With Managed Training, you can visualize your training logs in near real-time using Vertex AI TensorBoard. Simply configure your workload to save logs to a Cloud Storage bucket, and they will be automatically streamed to the TensorBoard interface for analysis.
Prerequisites
Before you begin, ensure you have the following:
- A running Managed Training cluster.
- A Cloud Storage bucket to store your TensorBoard logs. This bucket must be in the same region as your TensorBoard instance. For setup instructions, see Create a Cloud Storage bucket.
- A Vertex AI TensorBoard instance. For creation instructions, see Create a Vertex AI TensorBoard instance.
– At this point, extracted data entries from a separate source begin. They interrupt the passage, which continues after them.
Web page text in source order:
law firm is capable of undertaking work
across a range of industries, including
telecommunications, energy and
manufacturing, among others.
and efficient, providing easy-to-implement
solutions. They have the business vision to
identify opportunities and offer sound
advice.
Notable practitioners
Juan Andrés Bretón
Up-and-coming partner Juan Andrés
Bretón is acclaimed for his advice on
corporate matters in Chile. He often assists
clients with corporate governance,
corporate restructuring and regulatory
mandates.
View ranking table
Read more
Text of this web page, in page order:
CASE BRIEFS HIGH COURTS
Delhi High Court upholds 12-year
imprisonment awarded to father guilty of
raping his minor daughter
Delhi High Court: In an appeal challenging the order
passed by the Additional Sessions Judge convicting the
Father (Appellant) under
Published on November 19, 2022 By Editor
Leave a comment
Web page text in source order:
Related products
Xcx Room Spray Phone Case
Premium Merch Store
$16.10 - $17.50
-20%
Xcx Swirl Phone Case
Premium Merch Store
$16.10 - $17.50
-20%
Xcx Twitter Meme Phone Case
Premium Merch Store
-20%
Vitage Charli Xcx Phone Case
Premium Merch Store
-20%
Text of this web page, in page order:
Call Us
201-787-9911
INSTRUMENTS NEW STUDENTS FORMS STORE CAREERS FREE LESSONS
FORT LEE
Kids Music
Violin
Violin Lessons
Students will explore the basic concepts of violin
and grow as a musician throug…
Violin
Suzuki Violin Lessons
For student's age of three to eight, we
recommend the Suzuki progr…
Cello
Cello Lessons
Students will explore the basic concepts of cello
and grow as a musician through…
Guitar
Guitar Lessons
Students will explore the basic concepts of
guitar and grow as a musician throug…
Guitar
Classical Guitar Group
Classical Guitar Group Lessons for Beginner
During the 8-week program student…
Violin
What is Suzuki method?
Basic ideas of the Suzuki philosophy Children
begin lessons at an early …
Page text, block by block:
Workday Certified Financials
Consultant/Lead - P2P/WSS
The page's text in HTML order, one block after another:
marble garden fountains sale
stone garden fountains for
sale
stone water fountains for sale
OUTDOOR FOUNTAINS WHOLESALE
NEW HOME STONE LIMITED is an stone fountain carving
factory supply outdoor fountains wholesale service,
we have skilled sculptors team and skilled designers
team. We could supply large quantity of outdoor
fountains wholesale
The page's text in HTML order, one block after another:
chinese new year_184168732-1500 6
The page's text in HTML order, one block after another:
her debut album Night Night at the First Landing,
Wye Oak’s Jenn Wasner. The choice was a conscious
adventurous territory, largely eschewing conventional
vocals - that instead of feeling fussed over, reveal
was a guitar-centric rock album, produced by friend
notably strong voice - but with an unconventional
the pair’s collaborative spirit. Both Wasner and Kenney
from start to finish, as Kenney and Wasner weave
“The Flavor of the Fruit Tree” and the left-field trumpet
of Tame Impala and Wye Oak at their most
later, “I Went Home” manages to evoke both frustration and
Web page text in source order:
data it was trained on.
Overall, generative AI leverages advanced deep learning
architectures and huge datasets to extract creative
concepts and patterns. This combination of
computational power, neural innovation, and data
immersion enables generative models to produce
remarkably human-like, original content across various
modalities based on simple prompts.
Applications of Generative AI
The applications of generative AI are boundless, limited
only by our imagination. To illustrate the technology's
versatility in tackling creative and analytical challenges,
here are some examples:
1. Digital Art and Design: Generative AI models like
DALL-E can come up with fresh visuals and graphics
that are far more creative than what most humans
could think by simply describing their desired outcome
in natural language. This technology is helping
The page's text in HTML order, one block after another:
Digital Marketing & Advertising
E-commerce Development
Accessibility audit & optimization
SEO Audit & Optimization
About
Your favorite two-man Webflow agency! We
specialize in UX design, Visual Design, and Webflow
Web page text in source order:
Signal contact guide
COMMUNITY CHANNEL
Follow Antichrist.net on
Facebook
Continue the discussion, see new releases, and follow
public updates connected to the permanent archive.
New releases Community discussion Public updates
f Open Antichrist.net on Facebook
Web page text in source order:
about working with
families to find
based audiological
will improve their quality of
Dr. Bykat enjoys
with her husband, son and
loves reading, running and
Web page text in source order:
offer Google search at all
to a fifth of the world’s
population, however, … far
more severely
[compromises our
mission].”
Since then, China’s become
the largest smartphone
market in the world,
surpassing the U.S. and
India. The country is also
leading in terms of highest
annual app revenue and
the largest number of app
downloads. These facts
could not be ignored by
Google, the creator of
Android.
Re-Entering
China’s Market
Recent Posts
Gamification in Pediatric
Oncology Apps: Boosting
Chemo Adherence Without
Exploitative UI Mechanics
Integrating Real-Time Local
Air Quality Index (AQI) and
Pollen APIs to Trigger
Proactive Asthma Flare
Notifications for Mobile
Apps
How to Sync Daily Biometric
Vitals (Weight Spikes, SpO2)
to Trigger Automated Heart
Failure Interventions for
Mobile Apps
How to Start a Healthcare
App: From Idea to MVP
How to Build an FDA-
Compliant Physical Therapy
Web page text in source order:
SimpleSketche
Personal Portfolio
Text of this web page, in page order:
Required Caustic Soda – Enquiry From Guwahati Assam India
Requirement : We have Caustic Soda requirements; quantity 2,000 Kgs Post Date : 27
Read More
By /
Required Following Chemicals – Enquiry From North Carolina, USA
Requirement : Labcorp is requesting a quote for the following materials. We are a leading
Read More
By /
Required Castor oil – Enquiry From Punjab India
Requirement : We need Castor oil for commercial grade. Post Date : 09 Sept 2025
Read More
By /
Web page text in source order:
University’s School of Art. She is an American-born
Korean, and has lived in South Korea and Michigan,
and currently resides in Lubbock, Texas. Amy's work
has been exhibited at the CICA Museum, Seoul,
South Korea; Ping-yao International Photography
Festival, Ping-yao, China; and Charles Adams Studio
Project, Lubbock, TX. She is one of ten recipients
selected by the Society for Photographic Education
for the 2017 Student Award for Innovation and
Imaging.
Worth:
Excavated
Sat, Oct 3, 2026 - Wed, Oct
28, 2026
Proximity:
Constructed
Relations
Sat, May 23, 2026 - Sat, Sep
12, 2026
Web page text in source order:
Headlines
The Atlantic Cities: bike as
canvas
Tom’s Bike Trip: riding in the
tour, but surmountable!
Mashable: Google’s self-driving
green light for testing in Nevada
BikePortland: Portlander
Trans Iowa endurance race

- The correct IAM permissions. To allow Cloud Storage FUSE to read
from and write to the storage bucket, the service account used by
your cluster's VMs requires the Storage Object User (
roles/storage.objectUser) role.
Enabling Tensorboard upload
To configure the TensorBoard integration for your job, pass the following
arguments using the --extra flag in your Slurm job submission:
tensorboard_base_output_dir: Specifies the Cloud Storage path to upload logs to. For example,gs://my-bucket/my-logs.tensorboard_url: Specifies the Vertex AI TensorBoard instance, experiment, or run URL. If only an instance is provided, a new experiment and run are created. If omitted, the default TensorBoard instance for the project is used. For example,projects/123/locations/us-central1/tensorboards/456.
Example
# Using specific tensorboard instance
sbatch --extra="tensorboard_base_output_dir=<your-cloud-storage-dir>,tensorboard_url=projects/<project-id>/locations/<location>/tensorboards/<tensorboard-instance-id>" your_script.sbatch
Writing logs from your training job
Within your training script, access the AIP_TENSORBOARD_LOG_DIR environment
variable. This variable provides the unique Cloud Storage path where your
script should write its TensorBoard logs.
The path follows this structure:
gs://<your-cloud-storage-path>/<cluster-id>-<cluster-uuid>/tensorboard/job-<job-id>/
The following example shows a complete workflow with two key components: the Slurm submission script that configures the job, and the Python training script that reads the environment variable to write its logs.
Slurm Job Script (simple_job.sbatch):
#!/bin/bash
#SBATCH --job-name=tensorboard-simple-test
#SBATCH --output=tensorboard-simple-test-%j.out
# Activate your Python virtual environment if needed
# source /path/to/your/venv/bin/activate
python3 simple_logger.py
Python Script (simple_logger.py):
import tensorflow as tf
import os
# Get the log directory from the environment variable
log_dir = os.environ.get("AIP_TENSORBOARD_LOG_DIR")
print(f"Writing TensorBoard logs to: {log_dir}")
writer = tf.summary.create_file_writer(log_dir)
with writer.as_default():
for step in range(10):
# Simulate some metrics
loss = 1.0 - (step * 0.1)
accuracy = 0.6 + (step * 0.04)
# Log the metrics
tf.summary.scalar('loss', loss, step=step)
tf.summary.scalar('accuracy', accuracy, step=step)
writer.flush()
print(f"Step {step}: loss={loss:.4f}, accuracy={accuracy:.4f}")
writer.close()
print(f"--- Finished writing metrics to {log_dir} ---")
Real-time Log Synchronization
To visualize metrics from a running job, you must periodically close and
recreate the summary writer in your training code. This is necessary because
gcsfuse only syncs log files to Cloud Storage once they are closed. This
"flushing" technique ensures that intermediate results are visible in the
TensorBoard console before the job completes.
Viewing Vertex AI TensorBoard
Once your job is submitted, you can monitor its progress by going to the to the Vertex AI Experiments page in the Google Cloud console.